Recensione SE NON ORA, QUANDO? di Primo Levi



Terza recensione di oggi!!

SE NON ORA, QUANDO?
di Primo Levi


Einaudi
1982
Sinossi

La trama di Se non ora, quando? prende spunto da una storia vera: una banda di ebrei russi e polacchi combatte la sua guerra partigiana contro gli invasori nazisti, percorrendo l’Europa in lungo e in largo.
Questa lunga epopea – le vicende narrate si estendono dal luglio 1943 all’agosto 1945 – smentisce il cliché dell’ebreo remissivo, che si lascia condurre allo sterminio senza ribellarsi; per di più, il raccontarla ripaga Levi dell’essere stato, nel 1943, un partigiano inesperto, ben presto catturato dalla milizia fascista.





il mio pensiero

“Se non ora, quando? è il viaggio di una banda di partigiani, uomini e donne che, stanchi ma determinati,  partecipano a modo loro, e con i mezzi che hanno, alla guerra, con lo scopo di dare fastidio ai tedeschi  e sopravvivere al freddo, all’inedia, alla solitudine, alla confusione, ai Russi, agli alleati… per poter finalmente giungere “a casa”.
È un gruppo eterogeneo, formato in particolare da ebrei, ma anche da polacchi, russi.

Tutto ha inizio nel luglio 1943, con Mendel, un orologiaio ebreo che, dopo aver trovato in un certo Leonid (un giovane schivo e di poche parole) il proprio compagno di viaggio, si unisce alla banda di un altro giovane, Gedale, un ebreo partigiano, che con i suoi compagni (i gedalisti) cerca di sabotare l’esercito tedesco e di dare il proprio contributo, parallelamente ai Russi, alla cacciata dei nazisti.
Levi ci racconta in questo libro uno spaccato di vita partigiana, il modo in cui un gruppo di uomini e poche donne hanno cercato di sopravvivere a tutti i costi ad una guerra lunga e logorante, con la speranza di poter “tornare a casa", lasciandosi alle spalle gli orrori vissuti e quelli ascoltati dai racconti di chi è sopravvissuto ai lager.

Tornare a casa per questo gruppo di ebrei significa tutto e niente: forse per qualcuno vuol dire tornare al proprio paese di provenienza, per qualcun  altro provare a ricostruirsi una vita in Palestina; per qualcun altro è semplicemente fermarsi, finalmente, lasciando dietro sé la spaventosa sensazione di vivere continuamente braccati, guardandosi le spalle, tenendo la mano sempre pronta ad afferrare un’arma…

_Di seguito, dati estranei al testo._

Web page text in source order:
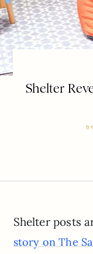
Shelter
BY
Shelter posts
story on The
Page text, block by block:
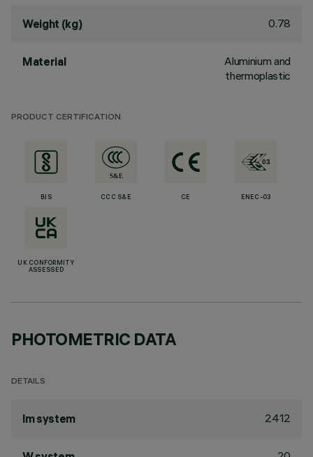
Weight (kg) 0.78
Material
Aluminium and
thermoplastic
PRODUCT CERTIFICATION
BIS CCC S&E CE ENEC-03
UK CONFORMITY
ASSESSED
PHOTOMETRIC DATA
DETAILS
lm system 2412
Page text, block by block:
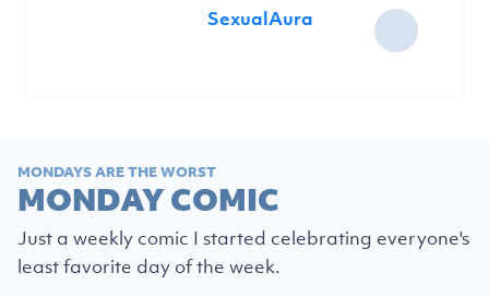
SexualAura
MONDAYS ARE THE WORST
MONDAY COMIC
Just a weekly comic I started celebrating everyone's
least favorite day of the week.
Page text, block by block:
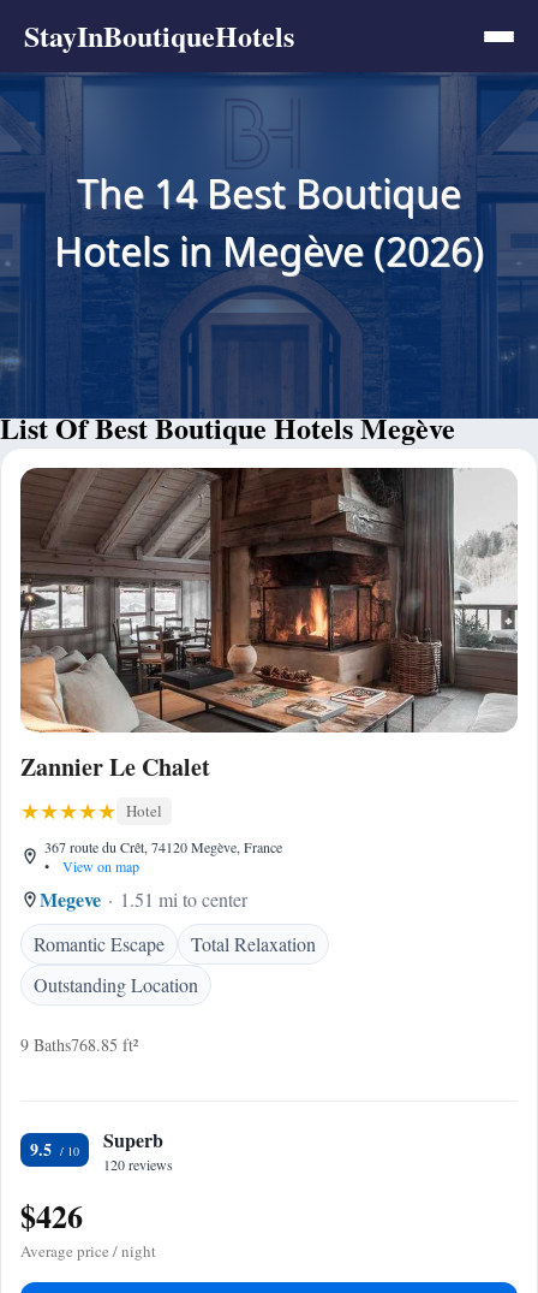
StayInBoutiqueHotels
The 14 Best Boutique
Hotels in Megève (2026)
List Of Best Boutique Hotels Megève
Zannier Le Chalet
Hotel
367 route du Crêt, 74120 Megève, France
•
View on map
Megeve
1.51 mi to center
Romantic Escape
Total Relaxation
Outstanding Location
9 Baths768.85 ft²
9.5 Superb
120 reviews
$426
Average price / night
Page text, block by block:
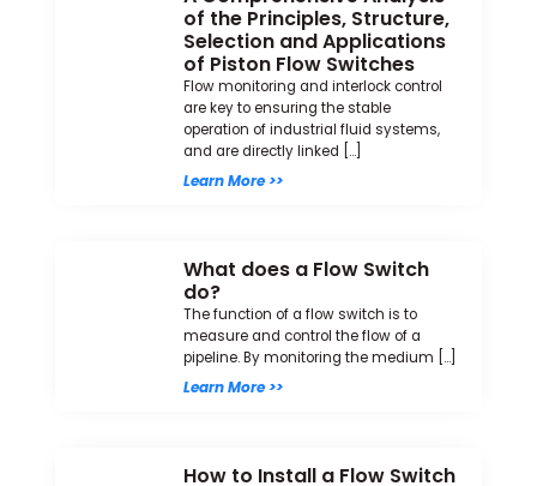
of the Principles, Structure,
Selection and Applications
of Piston Flow Switches
Flow monitoring and interlock control
are key to ensuring the stable
operation of industrial fluid systems,
and are directly linked […]
Learn More >>
What does a Flow Switch
do?
The function of a flow switch is to
measure and control the flow of a
pipeline. By monitoring the medium […]
Learn More >>
How to Install a Flow Switch
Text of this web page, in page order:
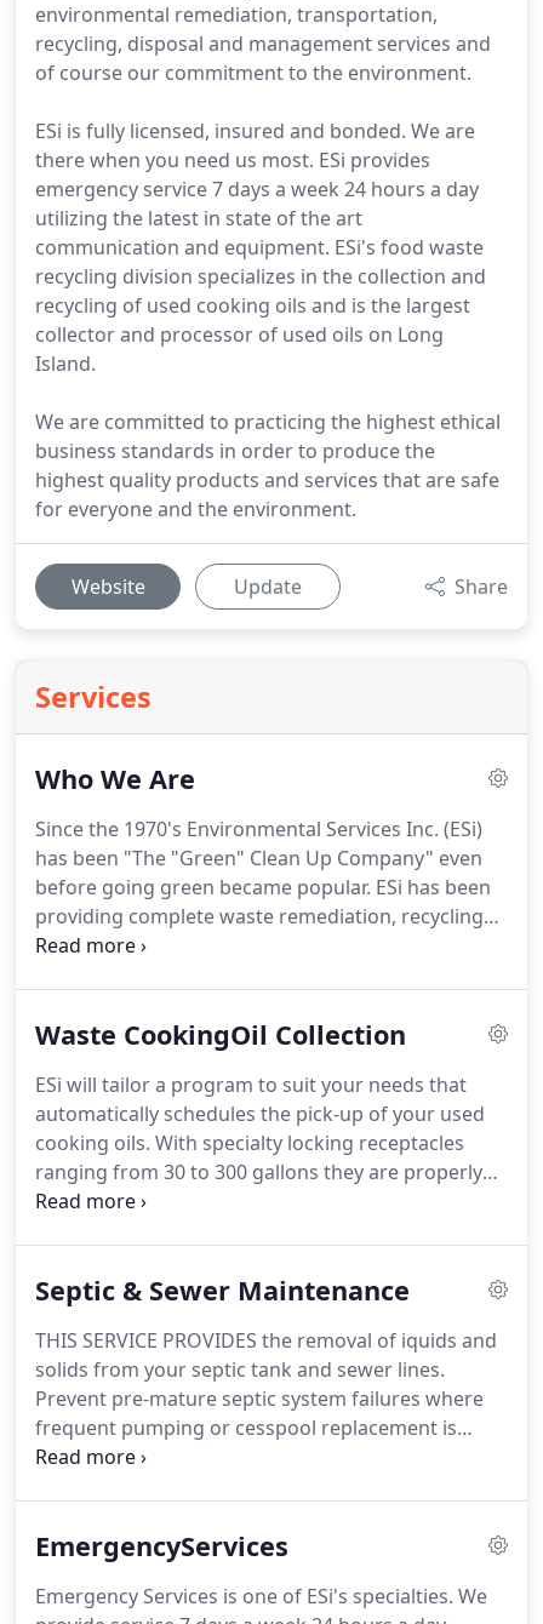
environmental remediation, transportation,
recycling, disposal and management services and
of course our commitment to the environment.
ESi is fully licensed, insured and bonded. We are
there when you need us most. ESi provides
emergency service 7 days a week 24 hours a day
utilizing the latest in state of the art
communication and equipment. ESi's food waste
recycling division specializes in the collection and
recycling of used cooking oils and is the largest
collector and processor of used oils on Long
Island.
We are committed to practicing the highest ethical
business standards in order to produce the
highest quality products and services that are safe
for everyone and the environment.
Website Update Share
Services
Who We Are
Since the 1970's Environmental Services Inc. (ESi)
has been "The "Green" Clean Up Company" even
before going green became popular. ESi has been
providing complete waste remediation, recycling
and management services for over 36 years.
ethical business standards to help protect the
of the global issues that we all face now and in the
future.Serving industrial, commercial, institutional
and residential customers, as well as federal, state
and local agencies.
Waste CookingOil Collection
ESi will tailor a program to suit your needs that
automatically schedules the pick-up of your used
cooking oils. With specialty locking receptacles
ranging from 30 to 300 gallons they are properly
labeled to conform to regulatory compliance.
establishment with a certificate, certifying
participation in going green for alternative
renewable fuel sources.
Septic & Sewer Maintenance
THIS SERVICE PROVIDES the removal of iquids and
solids from your septic tank and sewer lines.
Prevent pre-mature septic system failures where
frequent pumping or cesspool replacement is
required.Ask about our time honored sanitary
or septic tank after cleaning to help ensure total
keep plumbing lines flowing freely in conjunction
EmergencyServices
Emergency Services is one of ESi's specialties. We
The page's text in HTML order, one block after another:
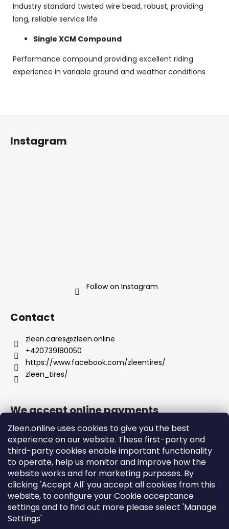
Zleen.online uses cookies to give you the best
experience on our website. These first-party and
third-party cookies enable important functionality
to operate, help us monitor and improve how the
website works and for marketing purposes. By
clicking 'Accept All' you accept all cookies from this
website, to configure your Cookie acceptance
settings and to find out more please select 'Manage
Settings'
Industry standard twisted wire bead, robust, providing
long, reliable service life
Single XCM Compound
Performance compound providing excellent riding
experience in variable ground and weather conditions
F
Instagram
Follow on Instagram
Contact
zleen.cares@zleen.online
+420739180050
https://www.facebook.com/zleentires/
zleen_tires/
We accept online payments
Support
Orders and Shipping
Terms and Conditions
Privacy Policy and Cookies
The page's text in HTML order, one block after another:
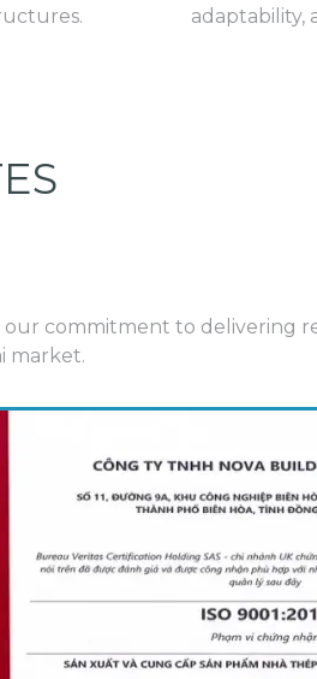
adaptability,
our commitment to delivering
market.
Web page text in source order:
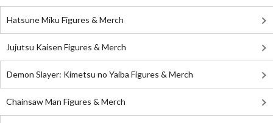
Hatsune Miku Figures & Merch
Jujutsu Kaisen Figures & Merch
Demon Slayer: Kimetsu no Yaiba Figures & Merch
Chainsaw Man Figures & Merch
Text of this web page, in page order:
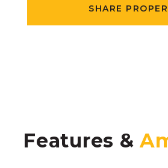
SHARE
Features &
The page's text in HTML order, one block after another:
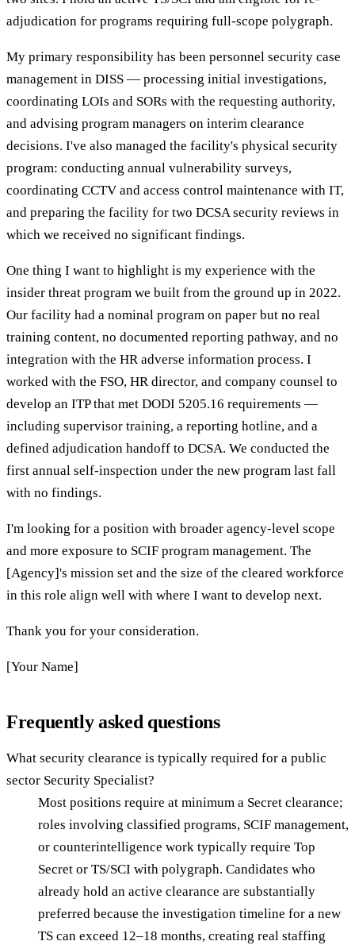
adjudication for programs requiring full-scope polygraph.
My primary responsibility has been personnel security case
management in DISS — processing initial investigations,
coordinating LOIs and SORs with the requesting authority,
and advising program managers on interim clearance
decisions. I've also managed the facility's physical security
program: conducting annual vulnerability surveys,
coordinating CCTV and access control maintenance with IT,
and preparing the facility for two DCSA security reviews in
which we received no significant findings.
One thing I want to highlight is my experience with the
insider threat program we built from the ground up in 2022.
Our facility had a nominal program on paper but no real
training content, no documented reporting pathway, and no
integration with the HR adverse information process. I
worked with the FSO, HR director, and company counsel to
develop an ITP that met DODI 5205.16 requirements —
including supervisor training, a reporting hotline, and a
defined adjudication handoff to DCSA. We conducted the
first annual self-inspection under the new program last fall
with no findings.
I'm looking for a position with broader agency-level scope
and more exposure to SCIF program management. The
[Agency]'s mission set and the size of the cleared workforce
in this role align well with where I want to develop next.
Thank you for your consideration.
[Your Name]
Frequently asked questions
What security clearance is typically required for a public
sector Security Specialist?
Most positions require at minimum a Secret clearance;
roles involving classified programs, SCIF management,
or counterintelligence work typically require Top
Secret or TS/SCI with polygraph. Candidates who
already hold an active clearance are substantially
preferred because the investigation timeline for a new
TS can exceed 12–18 months, creating real staffing

Un viaggio avventuroso attraverso l’arida e fredda Europa dell’Est e che si conclude in Italia, a Milano; un viaggio caratterizzato da discussioni interne e con altri gruppi di soldati, dalla ricerca di cibo, armi, mezzi di trasporto, di tentativi di creare problemi agli assassini nazisti, di dare un aiuto alla povera gente fatta prigioniera nei campi di concentramento; un viaggio fatto anche di amicizie, relazioni sentimentali..

Mendel – che è poi il protagonista della storia, anche se è narrata in terza persona e dando spazio anche ad altre prospettive – ad esempio si legherà a una donna, Line, pur consapevole che ella non è un tipo da relazione duratura: spigolosa, sicura di sé, ferma nelle proprie posizioni, restia a piangersi addosso…, disposta a darsi a più uomini…
Eppure, c’è un gran bisogno di creare legami, di sentirsi uniti, di sentirsi parte di una banda…., nonostante l’esperienza della guerra e il dover vivere in fuga, nascosti ed armati, renda necessariamente le persone sempre sul chi va là, diffidenti, fredde, poco inclini ai sentimentalismi e, per contro, pragmatiche e razionali.
Non di rado, i riferimenti alle relazioni uomo-donna hanno un che di “animalesco”, di primitivo: Gedale, Mendel, Marian, Piotr… scelgono alcune delle poche donne presenti come “loro donne” e viceversa, ma senza che questo implichi necessariamente una relazione amorosa, un sentimento; è più una necessità fisica, almeno in apparenza.
Eppure, Mendel, che soffre interiormente perché ha visto uccidere la propria famiglia e la propria donna, ha dentro sé l’intimo desiderio di sentirsi un uomo completo anche grazie ad una vera compagna, ad una casa, ad una vita .. normale, in cui i rumori della guerra non ci siano più.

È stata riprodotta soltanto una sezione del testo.